She withdrew her hand and sighed.  "They don't believe I'm dead,
do they, Del?"

"Maybe not.  If they come back here to search my place a third
time, we can be sure of it."

"You think they'll find me then?"

"I think they'll take the place apart."

"How long do you think we have?"

"I don't know."

"Hmm."  She raised her head thoughtfully.  "Maybe we can find
out."

"TV?  I have a card in the computer that gets it on the monitor."

"We can start with that."

"All right.  The news is at six, but right now it's coming up on
supper time.  You hungry?"

"Can you cook?"

"I can warm a can of beans."

She grinned.  "Let me try.  I can do better than that."



	*  *  *  *



She mixed a can of franks with his can of beans, plus a dash of
the spices in his cupboard and concocted a supper dish that his
Coors washed down with great satisfaction.  He patted his belly
after they had licked the cook pot clean and declared, "It's
always a pleasure to deal with anyone who knows what she's
doing!"

She tossed her head.  "A bean dish is nothing when you can cook
up a nuclear bomb."

He kissed her lingeringly, but when his hand dropped to her
breast, she smiled wryly at him and said, "You want to skip the
news?"

"No," he sighed, then brightened.  "If we sit on the bunk, I can
have my news and tit, too."

While the computer was booting, he went outside and walked around
the cabin, scanning the countryside in all directions.  The sun
had just set behind the hills to the west, leaving a fast-fading
splash of bright color in the sky.  Returning inside, he went to
each window in the front room and pulled the shade snug to the
sill, then shook his head at the woman.  "You'll have to be
careful when you go into the kitchen.  Neither shades nor
curtains on those windows."

"They haven't left, then."

"No.  They're camping near the tail piece:  generators, lights
and command tents.  Their choppers are drawn up nice and neat,
except for a couple in the air, probably planning an infrared
search.  I'd hate to be a goat down there tonight.  The army will
still be with us tomorrow morning, for sure."

She thought it over.  "What time is it?"

"Almost six."  He flipped on the desk lamp to provide dim general
illumination.  "See that flashlight?  Use it when you go to the
john."

"You have a chemical john in your basement.  Maybe I should stay
down there."

He shook his head with a twinkle.  "I can't stay with you."

She smiled and said no more.

At the desktop machine with its large monitor, he brought up the
television application but snapped his fingers at the first
channel shown, a station in Chicago.  "Hold on!  Tonight we want
the local station."

"*The* local station?" she asked.

"Yeah.  Channel seven in Antonville."  He fetched up a pair of
rabbit ears from behind the desk and plugged its balun into the
computer in place of the video cable connector.

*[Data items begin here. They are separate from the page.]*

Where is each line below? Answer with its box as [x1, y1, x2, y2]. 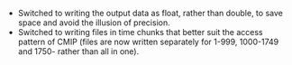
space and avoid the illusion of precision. [17, 17, 170, 28]
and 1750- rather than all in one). [17, 46, 140, 57]
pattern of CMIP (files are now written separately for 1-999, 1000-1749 [17, 36, 279, 47]
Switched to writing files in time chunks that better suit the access [17, 27, 263, 37]
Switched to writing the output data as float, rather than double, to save [17, 8, 284, 18]

The top news story was already playing, something about a
mysterious epidemic on an Indian reservation.  He sat beside the
woman and slipped his hand high under her shirt. She turned
slightly to ease his access to the nipple, which hardened
immediately under finger and thumb.

She asked, "Are you *sure* you want a local station?"

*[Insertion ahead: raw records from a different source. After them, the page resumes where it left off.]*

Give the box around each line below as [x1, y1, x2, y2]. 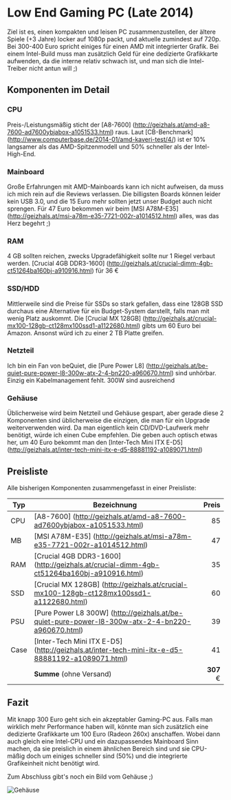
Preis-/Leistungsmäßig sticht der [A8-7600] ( [7, 120, 135, 129]
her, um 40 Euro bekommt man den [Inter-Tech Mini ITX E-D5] [7, 439, 184, 447]
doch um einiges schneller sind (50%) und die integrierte [26, 752, 188, 760]
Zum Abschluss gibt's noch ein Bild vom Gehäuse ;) [7, 772, 153, 781]
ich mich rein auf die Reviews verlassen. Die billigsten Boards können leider [7, 189, 221, 198]
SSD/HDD [7, 284, 40, 293]
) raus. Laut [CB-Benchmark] [111, 127, 194, 136]
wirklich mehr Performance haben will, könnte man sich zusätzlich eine [7, 722, 209, 730]

"If they don't mention it, that will also say something."

But they did mention it, barely.  About ten minutes into the
show, after the second commercial break, the announcer read from
the teleprompter, "According to a U. S. Air Force release, this
morning a government-owned transport aircraft exploded and
crashed in the desert about 50 miles north of Cayman.  Six
people, all crew members, died.  Next of kin are being notified.
An eyewitness stated that the craft was in flames after the
explosion, which according to experts suggests that the cause was
leaking fuel.  Three other aircraft of this type have exploded
similarly in the past 20 years.  An investigation is underway."
His eyes shifted.  "In other news, the county commissioners --"

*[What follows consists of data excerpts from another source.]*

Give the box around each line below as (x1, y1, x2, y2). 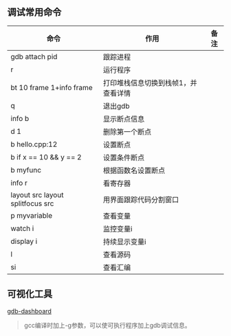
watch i (10, 223, 34, 233)
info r (10, 178, 27, 188)
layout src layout (10, 190, 64, 199)
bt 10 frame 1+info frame (10, 82, 93, 92)
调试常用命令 (7, 6, 62, 19)
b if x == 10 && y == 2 (10, 152, 82, 161)
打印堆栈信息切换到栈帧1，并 (102, 78, 197, 87)
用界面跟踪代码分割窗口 (102, 194, 179, 204)

Del clicked the sound away and grinned sourly.  "So that type of
plane is the one that's best for assassination."

She grinned back.  "And you're a cynic, too."

He grunted.  "I wonder how many other crashes they've declared
martial law for."

"What *declared*?  Who told you that?"

"The major that stomped through here this afternoon.  Hmm.  I
believe he actually said, 'Established.'  They can't impose
*secret* martial law, can they?"

She laughed bitterly.  "They can do anything they want to, when
they have the guts."

He sighed.  "Do you think there's any point in watching the
national news?"

"Probably not.  Del, what have you really got here?  Can you by
any chance get to the Internet?"

"No.  Not by chance.  By very careful design."

"What do you mean?"

"I subscribe to what they call a 'hybrid' system.  I transmit to
my ISP over a 56 kilobit microwave phone link to Cayman, but
receive from it on the downlink from a synchronous satellite at
400 kilobits.  It's not quite as fast as the megabit services in
the city, but it's more than enough for communicating with fans
and publisher."

She stared at him.  "That's right.  You said you were an
electrical engineer."

He shrugged.  "Actually just about anybody could do it."

"Well, I think it's wonderful, Del."  She kissed his chin.  "If
you'll let go of my boob and log in to your ISP, I'll show you
the *real* news of my plane crash."

"Always a catch!" he groused.

She smiled fondly.  "You mean my boob?"

"Having to let go of it."  He regarded her quizzically.  "You
think the Internet news services will have more poop?"

Her eyes twinkled.  "I think the NSA will have a *lot* more!"

"The NSA?  Tessy, what happened to the girl who wants to keep her
head down?  We don't want to lead them right back here."

"I was one of their top programmers, Del.  I can't believe
they've even *begun* to find all my backdoors!"

"Ha!" he snorted, leering.

She sniffed.  "*They* didn't find that one either!"  Her
expression softened.  "It's a shame we have to concentrate on
anything but fun, isn't it, sweet man?"

He nodded, getting to his feet.  "A *damned* shame!"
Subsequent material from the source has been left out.